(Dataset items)
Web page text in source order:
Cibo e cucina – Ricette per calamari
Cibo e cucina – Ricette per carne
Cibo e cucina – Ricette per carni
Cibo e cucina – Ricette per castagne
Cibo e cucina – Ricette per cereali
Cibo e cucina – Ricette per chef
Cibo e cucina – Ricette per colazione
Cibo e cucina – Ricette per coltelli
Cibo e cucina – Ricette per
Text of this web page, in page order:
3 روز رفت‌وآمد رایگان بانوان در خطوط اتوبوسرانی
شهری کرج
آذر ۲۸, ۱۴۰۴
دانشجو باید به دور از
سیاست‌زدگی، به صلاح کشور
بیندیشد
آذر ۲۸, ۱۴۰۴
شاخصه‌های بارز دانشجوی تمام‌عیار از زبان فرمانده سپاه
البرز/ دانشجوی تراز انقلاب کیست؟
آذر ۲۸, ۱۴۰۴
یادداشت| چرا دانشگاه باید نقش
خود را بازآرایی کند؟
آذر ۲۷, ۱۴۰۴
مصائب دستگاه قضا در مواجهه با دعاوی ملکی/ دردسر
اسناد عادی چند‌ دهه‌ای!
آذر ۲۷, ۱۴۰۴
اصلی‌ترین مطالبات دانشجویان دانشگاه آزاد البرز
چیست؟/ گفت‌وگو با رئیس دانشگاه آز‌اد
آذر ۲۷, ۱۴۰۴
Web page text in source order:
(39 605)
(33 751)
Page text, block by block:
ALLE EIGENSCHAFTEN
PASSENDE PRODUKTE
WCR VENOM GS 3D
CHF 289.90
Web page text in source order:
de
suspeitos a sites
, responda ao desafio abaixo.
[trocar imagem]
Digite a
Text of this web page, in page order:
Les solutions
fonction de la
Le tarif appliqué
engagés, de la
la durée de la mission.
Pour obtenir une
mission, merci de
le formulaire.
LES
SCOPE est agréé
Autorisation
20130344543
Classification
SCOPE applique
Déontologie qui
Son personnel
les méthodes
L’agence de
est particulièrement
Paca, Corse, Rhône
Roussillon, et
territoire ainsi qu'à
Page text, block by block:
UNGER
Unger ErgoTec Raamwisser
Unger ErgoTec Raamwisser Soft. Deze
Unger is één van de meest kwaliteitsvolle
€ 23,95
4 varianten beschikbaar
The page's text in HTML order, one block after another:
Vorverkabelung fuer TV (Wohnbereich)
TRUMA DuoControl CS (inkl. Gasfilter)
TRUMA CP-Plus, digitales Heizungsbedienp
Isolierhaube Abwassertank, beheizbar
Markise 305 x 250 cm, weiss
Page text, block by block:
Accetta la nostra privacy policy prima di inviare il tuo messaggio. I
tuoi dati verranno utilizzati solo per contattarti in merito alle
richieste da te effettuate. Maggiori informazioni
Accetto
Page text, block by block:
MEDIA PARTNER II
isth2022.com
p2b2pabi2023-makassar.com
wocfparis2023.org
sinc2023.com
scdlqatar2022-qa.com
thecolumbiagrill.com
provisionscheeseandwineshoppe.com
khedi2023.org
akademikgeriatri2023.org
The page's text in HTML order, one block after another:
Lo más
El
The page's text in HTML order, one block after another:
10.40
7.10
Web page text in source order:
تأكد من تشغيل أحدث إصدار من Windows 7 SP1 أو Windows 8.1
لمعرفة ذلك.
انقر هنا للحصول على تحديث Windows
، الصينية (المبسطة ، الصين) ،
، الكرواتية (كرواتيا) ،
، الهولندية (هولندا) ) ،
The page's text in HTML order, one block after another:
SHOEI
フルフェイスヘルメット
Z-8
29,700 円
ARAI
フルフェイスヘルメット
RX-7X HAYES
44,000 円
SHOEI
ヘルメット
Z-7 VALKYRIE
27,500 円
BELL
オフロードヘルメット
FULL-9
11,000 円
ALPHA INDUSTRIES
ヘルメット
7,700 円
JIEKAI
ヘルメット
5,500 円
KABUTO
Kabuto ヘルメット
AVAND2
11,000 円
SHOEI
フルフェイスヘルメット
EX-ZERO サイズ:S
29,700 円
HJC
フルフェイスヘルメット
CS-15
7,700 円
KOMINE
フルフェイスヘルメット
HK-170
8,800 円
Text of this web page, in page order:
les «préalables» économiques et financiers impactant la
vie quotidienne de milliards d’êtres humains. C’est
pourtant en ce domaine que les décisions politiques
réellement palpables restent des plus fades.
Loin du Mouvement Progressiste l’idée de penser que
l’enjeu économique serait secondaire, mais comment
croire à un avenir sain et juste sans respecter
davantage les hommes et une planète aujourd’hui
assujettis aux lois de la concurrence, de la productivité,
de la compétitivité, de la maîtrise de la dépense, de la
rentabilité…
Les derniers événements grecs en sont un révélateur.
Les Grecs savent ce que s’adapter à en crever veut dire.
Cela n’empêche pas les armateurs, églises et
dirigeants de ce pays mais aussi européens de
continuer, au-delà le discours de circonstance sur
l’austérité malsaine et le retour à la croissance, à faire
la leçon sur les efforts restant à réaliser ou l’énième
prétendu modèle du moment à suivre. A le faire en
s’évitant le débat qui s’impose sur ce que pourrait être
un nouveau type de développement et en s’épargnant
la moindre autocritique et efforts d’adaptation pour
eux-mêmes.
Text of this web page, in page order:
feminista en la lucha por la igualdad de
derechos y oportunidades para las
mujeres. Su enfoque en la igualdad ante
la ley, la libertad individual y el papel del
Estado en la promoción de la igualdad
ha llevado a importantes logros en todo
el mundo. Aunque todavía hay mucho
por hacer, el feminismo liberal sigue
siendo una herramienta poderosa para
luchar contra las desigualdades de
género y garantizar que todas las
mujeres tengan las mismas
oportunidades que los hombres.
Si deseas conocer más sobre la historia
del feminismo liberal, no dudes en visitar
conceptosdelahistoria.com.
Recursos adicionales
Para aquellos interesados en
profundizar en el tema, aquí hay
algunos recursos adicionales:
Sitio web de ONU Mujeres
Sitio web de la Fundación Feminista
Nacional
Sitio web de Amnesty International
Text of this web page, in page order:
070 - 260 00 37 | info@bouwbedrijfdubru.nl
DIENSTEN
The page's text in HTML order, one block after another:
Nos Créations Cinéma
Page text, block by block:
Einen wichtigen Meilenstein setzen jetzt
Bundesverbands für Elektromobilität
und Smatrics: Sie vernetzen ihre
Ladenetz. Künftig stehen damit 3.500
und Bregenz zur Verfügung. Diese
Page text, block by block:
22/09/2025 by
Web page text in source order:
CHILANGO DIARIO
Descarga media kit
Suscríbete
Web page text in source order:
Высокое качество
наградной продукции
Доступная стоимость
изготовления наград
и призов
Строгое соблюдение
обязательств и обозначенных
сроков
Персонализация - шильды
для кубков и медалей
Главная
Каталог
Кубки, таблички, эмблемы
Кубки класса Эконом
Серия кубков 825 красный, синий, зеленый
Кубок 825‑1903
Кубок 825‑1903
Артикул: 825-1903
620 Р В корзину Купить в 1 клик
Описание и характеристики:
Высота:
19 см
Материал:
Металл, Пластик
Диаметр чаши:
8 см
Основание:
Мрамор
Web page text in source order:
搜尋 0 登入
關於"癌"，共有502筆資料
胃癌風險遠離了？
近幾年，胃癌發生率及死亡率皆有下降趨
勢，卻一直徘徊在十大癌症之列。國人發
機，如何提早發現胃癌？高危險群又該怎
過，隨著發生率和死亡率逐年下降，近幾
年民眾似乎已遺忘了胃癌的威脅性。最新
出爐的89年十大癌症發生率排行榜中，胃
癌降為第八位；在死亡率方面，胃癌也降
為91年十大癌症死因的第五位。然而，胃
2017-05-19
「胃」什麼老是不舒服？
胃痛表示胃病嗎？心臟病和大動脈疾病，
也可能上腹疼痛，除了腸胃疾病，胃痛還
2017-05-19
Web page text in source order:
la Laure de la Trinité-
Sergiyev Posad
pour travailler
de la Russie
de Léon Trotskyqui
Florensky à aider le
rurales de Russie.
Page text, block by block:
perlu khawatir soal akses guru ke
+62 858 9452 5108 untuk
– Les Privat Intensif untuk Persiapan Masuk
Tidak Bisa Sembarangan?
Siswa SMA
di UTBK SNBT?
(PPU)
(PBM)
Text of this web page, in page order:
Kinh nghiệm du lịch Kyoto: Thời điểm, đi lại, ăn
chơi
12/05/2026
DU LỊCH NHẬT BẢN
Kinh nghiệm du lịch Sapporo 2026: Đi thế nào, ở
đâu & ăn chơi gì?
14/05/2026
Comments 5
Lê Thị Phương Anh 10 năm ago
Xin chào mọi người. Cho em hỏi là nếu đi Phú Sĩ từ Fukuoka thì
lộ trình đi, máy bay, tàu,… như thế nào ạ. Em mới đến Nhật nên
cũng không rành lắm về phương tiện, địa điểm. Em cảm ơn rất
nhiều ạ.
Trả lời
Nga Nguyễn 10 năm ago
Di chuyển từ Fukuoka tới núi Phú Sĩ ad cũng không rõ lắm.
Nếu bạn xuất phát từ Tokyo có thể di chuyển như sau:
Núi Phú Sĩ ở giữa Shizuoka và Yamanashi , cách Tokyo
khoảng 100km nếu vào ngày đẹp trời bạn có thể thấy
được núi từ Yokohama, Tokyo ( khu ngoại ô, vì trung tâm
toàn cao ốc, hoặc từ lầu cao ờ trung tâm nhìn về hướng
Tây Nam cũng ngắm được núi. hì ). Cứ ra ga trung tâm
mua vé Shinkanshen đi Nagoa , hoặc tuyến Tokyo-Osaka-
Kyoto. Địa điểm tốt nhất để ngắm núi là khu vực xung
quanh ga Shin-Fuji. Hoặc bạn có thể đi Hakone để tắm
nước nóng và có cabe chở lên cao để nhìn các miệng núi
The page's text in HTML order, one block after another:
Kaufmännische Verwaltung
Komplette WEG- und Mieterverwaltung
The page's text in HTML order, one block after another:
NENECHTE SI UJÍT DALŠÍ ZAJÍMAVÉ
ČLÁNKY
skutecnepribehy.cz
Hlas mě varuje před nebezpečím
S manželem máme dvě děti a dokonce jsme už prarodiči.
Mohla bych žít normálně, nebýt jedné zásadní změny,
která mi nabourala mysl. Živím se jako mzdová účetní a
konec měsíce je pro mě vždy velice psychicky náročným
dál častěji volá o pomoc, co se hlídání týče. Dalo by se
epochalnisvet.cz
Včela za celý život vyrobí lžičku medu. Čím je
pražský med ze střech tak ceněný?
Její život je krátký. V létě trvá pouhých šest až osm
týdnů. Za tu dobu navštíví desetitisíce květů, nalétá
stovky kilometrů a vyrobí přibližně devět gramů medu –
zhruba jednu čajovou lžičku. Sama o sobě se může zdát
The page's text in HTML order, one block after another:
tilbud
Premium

● What you should do
Write out exactly the lines that fall from the line with "la moindre autocritique" to the line with "620 Р В корзину Купить в 1 клик" in the records above, keeping both ends.

● Problem solution
la moindre autocritique et efforts d’adaptation pour
eux-mêmes.
Text of this web page, in page order:
feminista en la lucha por la igualdad de
derechos y oportunidades para las
mujeres. Su enfoque en la igualdad ante
la ley, la libertad individual y el papel del
Estado en la promoción de la igualdad
ha llevado a importantes logros en todo
el mundo. Aunque todavía hay mucho
por hacer, el feminismo liberal sigue
siendo una herramienta poderosa para
luchar contra las desigualdades de
género y garantizar que todas las
mujeres tengan las mismas
oportunidades que los hombres.
Si deseas conocer más sobre la historia
del feminismo liberal, no dudes en visitar
conceptosdelahistoria.com.
Recursos adicionales
Para aquellos interesados en
profundizar en el tema, aquí hay
algunos recursos adicionales:
Sitio web de ONU Mujeres
Sitio web de la Fundación Feminista
Nacional
Sitio web de Amnesty International
Text of this web page, in page order:
070 - 260 00 37 | info@bouwbedrijfdubru.nl
DIENSTEN
The page's text in HTML order, one block after another:
Nos Créations Cinéma
Page text, block by block:
Einen wichtigen Meilenstein setzen jetzt
Bundesverbands für Elektromobilität
und Smatrics: Sie vernetzen ihre
Ladenetz. Künftig stehen damit 3.500
und Bregenz zur Verfügung. Diese
Page text, block by block:
22/09/2025 by
Web page text in source order:
CHILANGO DIARIO
Descarga media kit
Suscríbete
Web page text in source order:
Высокое качество
наградной продукции
Доступная стоимость
изготовления наград
и призов
Строгое соблюдение
обязательств и обозначенных
сроков
Персонализация - шильды
для кубков и медалей
Главная
Каталог
Кубки, таблички, эмблемы
Кубки класса Эконом
Серия кубков 825 красный, синий, зеленый
Кубок 825‑1903
Кубок 825‑1903
Артикул: 825-1903
620 Р В корзину Купить в 1 клик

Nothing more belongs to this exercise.